TASK DESCRIPTION
After removing every image, reproduce the data exactly as it appears.

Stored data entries

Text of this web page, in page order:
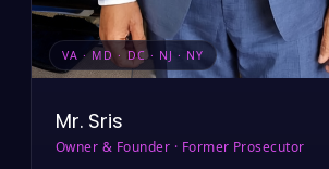
VA · MD · DC · NJ · NY
Mr. Sris
Owner & Founder · Former Prosecutor
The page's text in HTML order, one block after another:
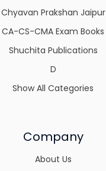
Chyavan Prakshan Jaipur
CA-CS-CMA Exam Books
Shuchita Publications
D
Show All Categories
Company
About Us
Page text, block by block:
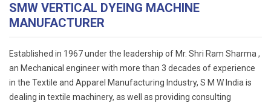
SMW VERTICAL DYEING MACHINE
MANUFACTURER
Established in 1967 under the leadership of Mr. Shri Ram Sharma ,
an Mechanical engineer with more than 3 decades of experience
in the Textile and Apparel Manufacturing Industry, S M W India is
dealing in textile machinery, as well as providing consulting
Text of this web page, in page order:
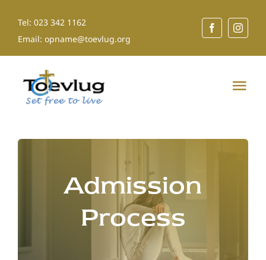
Tel: 023 342 1162
Email: opname@toevlug.org
Admission
Process
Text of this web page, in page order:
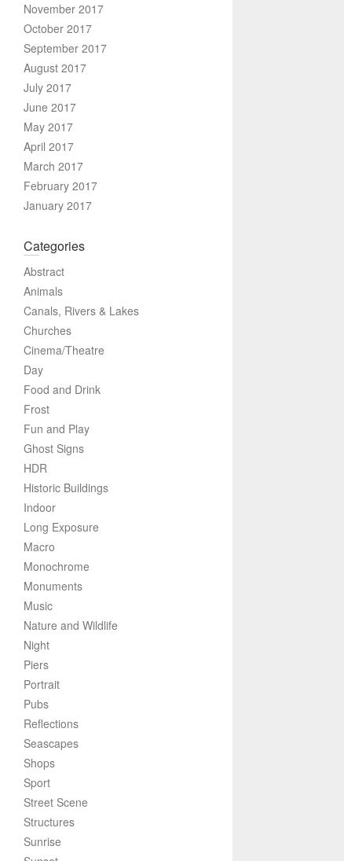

TASK RESULT
Text of this web page, in page order:
VA · MD · DC · NJ · NY
Mr. Sris
Owner & Founder · Former Prosecutor
The page's text in HTML order, one block after another:
Chyavan Prakshan Jaipur
CA-CS-CMA Exam Books
Shuchita Publications
D
Show All Categories
Company
About Us
Page text, block by block:
SMW VERTICAL DYEING MACHINE
MANUFACTURER
Established in 1967 under the leadership of Mr. Shri Ram Sharma ,
an Mechanical engineer with more than 3 decades of experience
in the Textile and Apparel Manufacturing Industry, S M W India is
dealing in textile machinery, as well as providing consulting
Text of this web page, in page order:
Tel: 023 342 1162
Email: opname@toevlug.org
Admission
Process
Text of this web page, in page order:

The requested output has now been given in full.